AIM OF THE TASK ▸
Transcribe the records exactly. Pictures do not belong in the transcription.

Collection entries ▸
▼▼▼

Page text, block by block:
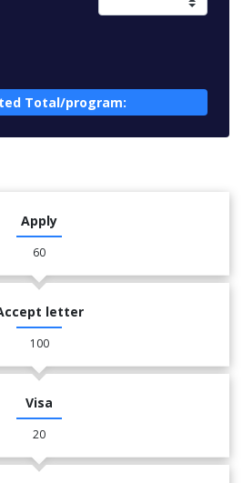
Total/program:
Apply
60
letter
100
Visa
20
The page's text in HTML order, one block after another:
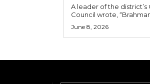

▲▲▲

WORKED SOLUTION ▸
Page text, block by block:
Total/program:
Apply
60
letter
100
Visa
20
The page's text in HTML order, one block after another:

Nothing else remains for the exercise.